*** DATASET RECORDS ***
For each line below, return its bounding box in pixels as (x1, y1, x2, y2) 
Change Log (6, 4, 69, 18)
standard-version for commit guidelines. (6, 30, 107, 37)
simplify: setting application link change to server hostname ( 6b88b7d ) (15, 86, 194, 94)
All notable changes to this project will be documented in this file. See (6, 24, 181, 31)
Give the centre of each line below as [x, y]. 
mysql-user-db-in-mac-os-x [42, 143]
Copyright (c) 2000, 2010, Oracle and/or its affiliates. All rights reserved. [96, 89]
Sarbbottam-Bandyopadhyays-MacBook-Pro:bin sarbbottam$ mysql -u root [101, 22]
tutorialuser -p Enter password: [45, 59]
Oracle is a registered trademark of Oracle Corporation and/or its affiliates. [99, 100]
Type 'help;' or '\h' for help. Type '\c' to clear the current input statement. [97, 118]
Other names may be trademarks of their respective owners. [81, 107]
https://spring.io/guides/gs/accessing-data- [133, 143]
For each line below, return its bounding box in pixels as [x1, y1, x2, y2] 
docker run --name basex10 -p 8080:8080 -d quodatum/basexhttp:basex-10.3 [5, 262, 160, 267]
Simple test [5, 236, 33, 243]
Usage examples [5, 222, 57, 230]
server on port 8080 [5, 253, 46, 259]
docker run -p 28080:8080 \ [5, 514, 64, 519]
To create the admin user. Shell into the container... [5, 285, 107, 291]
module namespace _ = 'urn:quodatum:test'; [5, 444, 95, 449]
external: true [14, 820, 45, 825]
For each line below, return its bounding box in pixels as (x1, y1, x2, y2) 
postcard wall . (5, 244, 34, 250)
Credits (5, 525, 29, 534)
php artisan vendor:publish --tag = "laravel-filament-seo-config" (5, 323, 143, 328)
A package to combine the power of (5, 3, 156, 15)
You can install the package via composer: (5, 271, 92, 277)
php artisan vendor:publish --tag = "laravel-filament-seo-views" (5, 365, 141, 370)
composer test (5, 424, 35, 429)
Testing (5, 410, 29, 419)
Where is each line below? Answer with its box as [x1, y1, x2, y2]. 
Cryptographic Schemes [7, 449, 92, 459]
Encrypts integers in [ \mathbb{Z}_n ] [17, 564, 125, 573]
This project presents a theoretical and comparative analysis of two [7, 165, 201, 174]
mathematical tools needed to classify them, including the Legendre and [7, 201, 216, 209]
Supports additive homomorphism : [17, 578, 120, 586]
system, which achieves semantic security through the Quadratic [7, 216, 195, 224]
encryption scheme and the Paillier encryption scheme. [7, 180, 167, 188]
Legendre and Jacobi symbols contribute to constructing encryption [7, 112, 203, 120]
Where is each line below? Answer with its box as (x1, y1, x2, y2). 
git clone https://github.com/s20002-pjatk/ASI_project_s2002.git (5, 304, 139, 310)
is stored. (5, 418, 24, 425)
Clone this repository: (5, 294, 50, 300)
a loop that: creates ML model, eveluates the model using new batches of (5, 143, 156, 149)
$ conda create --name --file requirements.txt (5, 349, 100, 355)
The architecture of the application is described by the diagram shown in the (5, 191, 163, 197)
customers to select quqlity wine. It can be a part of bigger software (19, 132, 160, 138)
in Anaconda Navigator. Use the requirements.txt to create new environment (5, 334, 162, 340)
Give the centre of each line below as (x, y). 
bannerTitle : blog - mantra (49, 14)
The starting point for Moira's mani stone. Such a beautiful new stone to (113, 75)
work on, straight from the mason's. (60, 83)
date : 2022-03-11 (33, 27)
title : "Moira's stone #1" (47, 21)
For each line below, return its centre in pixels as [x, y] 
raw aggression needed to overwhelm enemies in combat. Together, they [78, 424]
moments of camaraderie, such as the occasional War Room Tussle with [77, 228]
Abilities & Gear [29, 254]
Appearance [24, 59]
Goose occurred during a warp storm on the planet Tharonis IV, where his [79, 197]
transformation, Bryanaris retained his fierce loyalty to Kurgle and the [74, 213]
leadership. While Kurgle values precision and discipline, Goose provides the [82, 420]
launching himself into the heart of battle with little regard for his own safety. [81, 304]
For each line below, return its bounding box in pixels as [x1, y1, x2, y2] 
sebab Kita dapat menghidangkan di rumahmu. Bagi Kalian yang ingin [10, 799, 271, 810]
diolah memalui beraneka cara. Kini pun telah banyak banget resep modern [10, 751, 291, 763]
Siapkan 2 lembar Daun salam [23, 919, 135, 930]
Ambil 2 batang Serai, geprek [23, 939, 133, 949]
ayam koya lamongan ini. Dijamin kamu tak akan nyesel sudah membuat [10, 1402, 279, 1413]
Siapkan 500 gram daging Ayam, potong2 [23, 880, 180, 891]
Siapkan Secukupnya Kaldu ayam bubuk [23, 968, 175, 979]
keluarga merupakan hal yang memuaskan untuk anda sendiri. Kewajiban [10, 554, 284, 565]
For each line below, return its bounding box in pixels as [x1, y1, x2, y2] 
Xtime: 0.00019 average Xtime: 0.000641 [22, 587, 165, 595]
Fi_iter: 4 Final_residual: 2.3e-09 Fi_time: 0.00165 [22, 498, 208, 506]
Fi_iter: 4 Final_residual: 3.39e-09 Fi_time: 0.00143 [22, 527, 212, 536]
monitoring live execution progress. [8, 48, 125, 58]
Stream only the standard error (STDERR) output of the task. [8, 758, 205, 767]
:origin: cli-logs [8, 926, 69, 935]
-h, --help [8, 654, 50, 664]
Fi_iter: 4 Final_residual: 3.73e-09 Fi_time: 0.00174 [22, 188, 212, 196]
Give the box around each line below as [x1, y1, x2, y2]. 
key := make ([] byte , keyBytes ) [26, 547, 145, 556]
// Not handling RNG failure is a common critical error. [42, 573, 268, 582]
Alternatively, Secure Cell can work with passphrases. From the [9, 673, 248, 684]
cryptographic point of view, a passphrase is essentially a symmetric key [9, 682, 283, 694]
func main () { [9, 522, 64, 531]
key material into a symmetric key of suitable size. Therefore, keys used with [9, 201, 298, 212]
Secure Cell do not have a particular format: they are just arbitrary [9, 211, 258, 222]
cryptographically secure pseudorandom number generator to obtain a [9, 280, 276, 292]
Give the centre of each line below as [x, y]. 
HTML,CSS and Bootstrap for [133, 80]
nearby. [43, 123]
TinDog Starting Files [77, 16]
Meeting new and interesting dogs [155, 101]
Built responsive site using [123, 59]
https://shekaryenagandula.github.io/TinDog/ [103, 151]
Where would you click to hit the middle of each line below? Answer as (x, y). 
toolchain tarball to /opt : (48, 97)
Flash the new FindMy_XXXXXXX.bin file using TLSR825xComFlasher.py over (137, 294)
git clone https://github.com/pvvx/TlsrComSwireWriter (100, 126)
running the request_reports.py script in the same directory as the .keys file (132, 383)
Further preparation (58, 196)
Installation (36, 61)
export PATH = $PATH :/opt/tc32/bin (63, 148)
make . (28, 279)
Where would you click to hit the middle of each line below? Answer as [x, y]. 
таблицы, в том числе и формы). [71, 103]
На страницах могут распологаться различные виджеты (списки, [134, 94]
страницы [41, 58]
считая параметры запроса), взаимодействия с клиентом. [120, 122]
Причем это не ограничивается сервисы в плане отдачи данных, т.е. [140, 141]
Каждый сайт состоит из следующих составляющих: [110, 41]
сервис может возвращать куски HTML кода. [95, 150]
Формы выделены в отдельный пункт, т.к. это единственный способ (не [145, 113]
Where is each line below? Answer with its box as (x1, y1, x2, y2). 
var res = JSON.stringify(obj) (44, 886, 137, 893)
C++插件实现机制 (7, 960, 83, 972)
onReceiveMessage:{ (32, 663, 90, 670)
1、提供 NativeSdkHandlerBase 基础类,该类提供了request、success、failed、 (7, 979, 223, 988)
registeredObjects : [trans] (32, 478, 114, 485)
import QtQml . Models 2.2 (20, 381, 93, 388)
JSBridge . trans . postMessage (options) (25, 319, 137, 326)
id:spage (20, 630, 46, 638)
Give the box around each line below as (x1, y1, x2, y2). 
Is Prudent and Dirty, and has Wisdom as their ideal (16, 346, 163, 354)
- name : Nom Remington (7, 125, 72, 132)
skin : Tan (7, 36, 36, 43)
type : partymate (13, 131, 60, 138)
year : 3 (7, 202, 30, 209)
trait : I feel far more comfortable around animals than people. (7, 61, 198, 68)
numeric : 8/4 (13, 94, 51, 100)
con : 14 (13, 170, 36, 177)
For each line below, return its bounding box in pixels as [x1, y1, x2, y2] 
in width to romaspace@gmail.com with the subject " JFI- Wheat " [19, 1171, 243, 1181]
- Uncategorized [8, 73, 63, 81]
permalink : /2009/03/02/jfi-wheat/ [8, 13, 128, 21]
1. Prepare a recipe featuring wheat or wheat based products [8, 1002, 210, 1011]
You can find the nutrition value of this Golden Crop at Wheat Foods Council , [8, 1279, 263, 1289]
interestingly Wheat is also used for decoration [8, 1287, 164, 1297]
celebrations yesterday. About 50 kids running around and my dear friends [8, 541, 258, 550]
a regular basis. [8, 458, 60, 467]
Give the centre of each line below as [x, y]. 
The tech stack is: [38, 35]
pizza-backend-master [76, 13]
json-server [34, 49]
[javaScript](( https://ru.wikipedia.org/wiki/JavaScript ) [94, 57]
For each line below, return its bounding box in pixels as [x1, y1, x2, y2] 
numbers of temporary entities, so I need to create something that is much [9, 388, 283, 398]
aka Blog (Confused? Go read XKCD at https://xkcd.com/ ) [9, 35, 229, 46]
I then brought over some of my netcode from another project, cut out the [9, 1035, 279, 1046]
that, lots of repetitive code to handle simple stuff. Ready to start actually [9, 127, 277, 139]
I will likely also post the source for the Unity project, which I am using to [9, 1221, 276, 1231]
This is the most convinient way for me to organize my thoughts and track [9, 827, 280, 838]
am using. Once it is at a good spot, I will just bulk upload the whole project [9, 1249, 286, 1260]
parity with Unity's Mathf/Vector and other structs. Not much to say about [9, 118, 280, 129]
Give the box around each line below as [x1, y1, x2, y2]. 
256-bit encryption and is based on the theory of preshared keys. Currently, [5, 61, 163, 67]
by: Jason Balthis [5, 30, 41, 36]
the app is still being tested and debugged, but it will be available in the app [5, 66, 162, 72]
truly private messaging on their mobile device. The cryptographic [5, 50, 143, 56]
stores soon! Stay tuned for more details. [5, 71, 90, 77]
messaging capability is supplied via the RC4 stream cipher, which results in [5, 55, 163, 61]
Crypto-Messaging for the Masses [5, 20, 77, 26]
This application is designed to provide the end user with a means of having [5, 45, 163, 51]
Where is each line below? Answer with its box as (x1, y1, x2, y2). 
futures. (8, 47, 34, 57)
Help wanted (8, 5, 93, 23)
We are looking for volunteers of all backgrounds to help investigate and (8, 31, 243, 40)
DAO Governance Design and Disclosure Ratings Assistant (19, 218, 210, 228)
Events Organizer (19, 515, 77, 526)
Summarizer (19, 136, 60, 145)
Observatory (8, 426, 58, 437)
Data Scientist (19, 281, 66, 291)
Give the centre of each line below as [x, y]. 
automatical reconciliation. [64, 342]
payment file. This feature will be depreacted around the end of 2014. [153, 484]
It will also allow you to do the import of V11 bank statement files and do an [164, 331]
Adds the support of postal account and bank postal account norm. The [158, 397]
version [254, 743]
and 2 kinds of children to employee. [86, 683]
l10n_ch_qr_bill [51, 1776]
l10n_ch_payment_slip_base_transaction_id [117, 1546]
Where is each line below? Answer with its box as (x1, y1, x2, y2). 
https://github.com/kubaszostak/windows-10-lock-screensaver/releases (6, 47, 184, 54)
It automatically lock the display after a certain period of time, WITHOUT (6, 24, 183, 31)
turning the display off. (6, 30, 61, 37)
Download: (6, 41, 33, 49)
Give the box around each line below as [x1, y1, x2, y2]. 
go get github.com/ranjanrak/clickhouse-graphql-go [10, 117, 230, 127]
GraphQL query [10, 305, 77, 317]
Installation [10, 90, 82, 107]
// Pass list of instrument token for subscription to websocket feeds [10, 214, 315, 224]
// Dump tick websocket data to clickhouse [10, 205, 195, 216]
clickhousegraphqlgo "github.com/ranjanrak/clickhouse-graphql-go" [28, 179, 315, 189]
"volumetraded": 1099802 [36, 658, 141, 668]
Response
***
__WHAT YOU SHOULD DO__
Among the entries above, find the line with "Flash the new" and the line with "считая параметры запроса), взаимодействия"; give again exactly these two lines and all lines between them.

__ANSWER TO THIS EXERCISE__
Flash the new FindMy_XXXXXXX.bin file using TLSR825xComFlasher.py over (137, 294)
git clone https://github.com/pvvx/TlsrComSwireWriter (100, 126)
running the request_reports.py script in the same directory as the .keys file (132, 383)
Further preparation (58, 196)
Installation (36, 61)
export PATH = $PATH :/opt/tc32/bin (63, 148)
make . (28, 279)
Where would you click to hit the middle of each line below? Answer as [x, y]. 
таблицы, в том числе и формы). [71, 103]
На страницах могут распологаться различные виджеты (списки, [134, 94]
страницы [41, 58]
считая параметры запроса), взаимодействия с клиентом. [120, 122]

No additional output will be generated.